Psychological Effects of Observers
● There are psychological effects that arise specifically from being in a position to watch. In the movie The Lives of Others, about East Germany’s Stasi system of state surveillance, a crucial transformation takes place in the psyche of the watcher, Gerd Weisler. At the start of the movie, he is a loyal party spy. By the end, the intrusiveness of his own watching and listening has changed him so much that he betrays the state Communist party.
● Although one might hope to imagine that the psychological effect of being a watcher is always so salutary, sadly we know that isn’t the case. Among the best recent evidence for the bleak downside is the stress registered by some surveillance drone operators, whom we can think of as contemporary, technology-empowered observers.

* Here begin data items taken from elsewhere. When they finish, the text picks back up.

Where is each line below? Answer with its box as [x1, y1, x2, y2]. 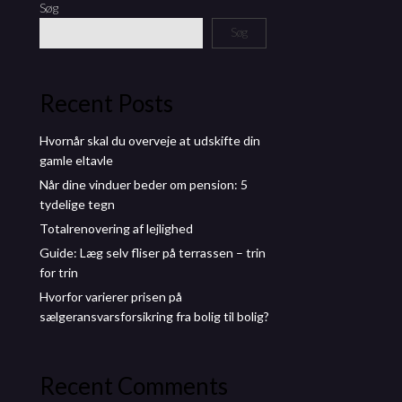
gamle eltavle [39, 152, 113, 168]
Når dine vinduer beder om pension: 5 [39, 176, 248, 192]
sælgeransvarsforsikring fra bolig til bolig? [39, 308, 269, 324]
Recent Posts [39, 88, 173, 118]
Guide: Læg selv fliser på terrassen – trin [39, 244, 266, 260]
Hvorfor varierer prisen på [39, 288, 182, 304]
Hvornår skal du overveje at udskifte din [39, 132, 260, 148]
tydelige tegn [39, 196, 115, 212]
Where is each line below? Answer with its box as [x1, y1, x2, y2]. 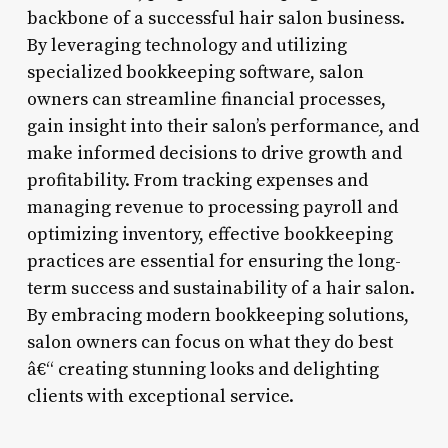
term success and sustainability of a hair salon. [26, 276, 415, 300]
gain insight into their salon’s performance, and [26, 114, 419, 138]
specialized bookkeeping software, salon [26, 60, 364, 84]
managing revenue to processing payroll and [26, 195, 398, 219]
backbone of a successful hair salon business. [26, 6, 405, 30]
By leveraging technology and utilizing [26, 33, 347, 57]
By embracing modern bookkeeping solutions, [26, 303, 409, 327]
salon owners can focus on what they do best [26, 330, 393, 354]
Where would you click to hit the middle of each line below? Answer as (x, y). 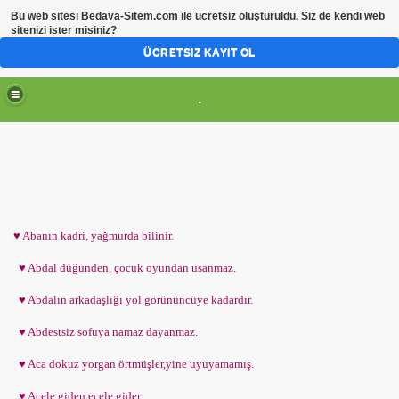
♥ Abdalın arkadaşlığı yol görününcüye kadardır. (133, 300)
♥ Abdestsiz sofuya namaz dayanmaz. (106, 332)
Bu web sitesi (46, 16)
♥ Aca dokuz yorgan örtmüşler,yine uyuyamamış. (134, 364)
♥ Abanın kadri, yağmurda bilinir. (94, 236)
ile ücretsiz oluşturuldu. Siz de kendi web (281, 16)
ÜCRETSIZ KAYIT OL (199, 53)
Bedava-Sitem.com (130, 16)
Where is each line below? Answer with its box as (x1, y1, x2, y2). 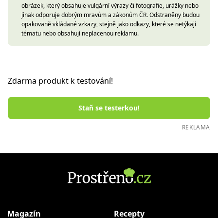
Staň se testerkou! (78, 103, 140, 112)
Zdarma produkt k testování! (8, 75, 113, 86)
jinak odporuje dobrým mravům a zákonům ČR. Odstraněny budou (21, 11, 200, 19)
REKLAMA (182, 123, 210, 131)
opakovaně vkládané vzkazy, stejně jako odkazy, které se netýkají (21, 20, 196, 28)
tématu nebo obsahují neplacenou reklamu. (21, 29, 139, 37)
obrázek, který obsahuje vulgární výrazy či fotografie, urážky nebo (21, 1, 199, 10)
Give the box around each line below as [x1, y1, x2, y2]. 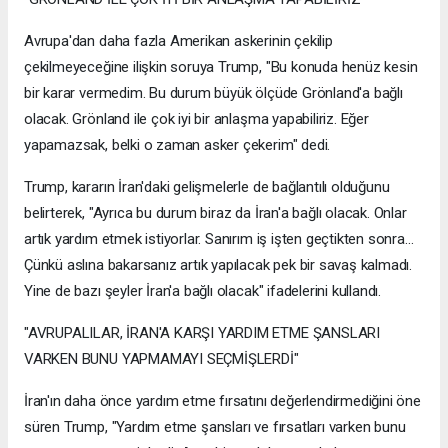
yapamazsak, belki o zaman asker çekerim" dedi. [24, 136, 331, 155]
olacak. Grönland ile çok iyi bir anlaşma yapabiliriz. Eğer [24, 110, 369, 129]
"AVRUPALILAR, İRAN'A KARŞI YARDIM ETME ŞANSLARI [24, 324, 380, 343]
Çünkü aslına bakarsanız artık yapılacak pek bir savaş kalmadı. [24, 256, 413, 275]
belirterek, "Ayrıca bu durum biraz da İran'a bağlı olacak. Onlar [24, 204, 407, 223]
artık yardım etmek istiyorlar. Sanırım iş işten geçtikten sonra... [24, 230, 414, 249]
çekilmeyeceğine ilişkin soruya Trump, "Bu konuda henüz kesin [24, 58, 418, 77]
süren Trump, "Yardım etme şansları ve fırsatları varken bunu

● For years, psychologists thought that post-traumatic stress disorder (PTSD) arose from “fear conditioning”—that is, from the lasting psychological ramifications of mortal terror. Drone pilots typically don’t experience that fear. They are physically safe, far away from the battlefield.
● But some suffer from PTSD, nevertheless—not because of any physical violence inflicted on them but, rather, due to their sensitivity to the violence they witness inflicted on others, or perhaps even reflecting the watchman’s failure, or inability, to do anything about it.
● Not all observers suffer equally. Many, it seems, are readily able to disassociate themselves from what they are seeing and doing. Somehow, for example, many of the guards at Nazi concentration camps during World War II were able to internalize the horrific depredations they administered.
● The lead Nazi exterminator, Adolph Eichmann, and others like him, expressed no outward effect from observing and orchestrating the greatest atrocities. It is a result that most people find extremely puzzling and very disturbing.
● As with most issues of psychology, the overall sum of evidence is somewhat inconclusive. But it is fair to say that the evidence confirms our instincts. We certainly see ways in which observation can enforce good behavior, but it also creates incentives for excess.
Questions to Consider

  1. If you had taken the Milgram test, how would you have reacted?

  2. Have you ever used an anonymizing feature on the web? Why? How do you react when someone else uses that feature and keeps their identity from you?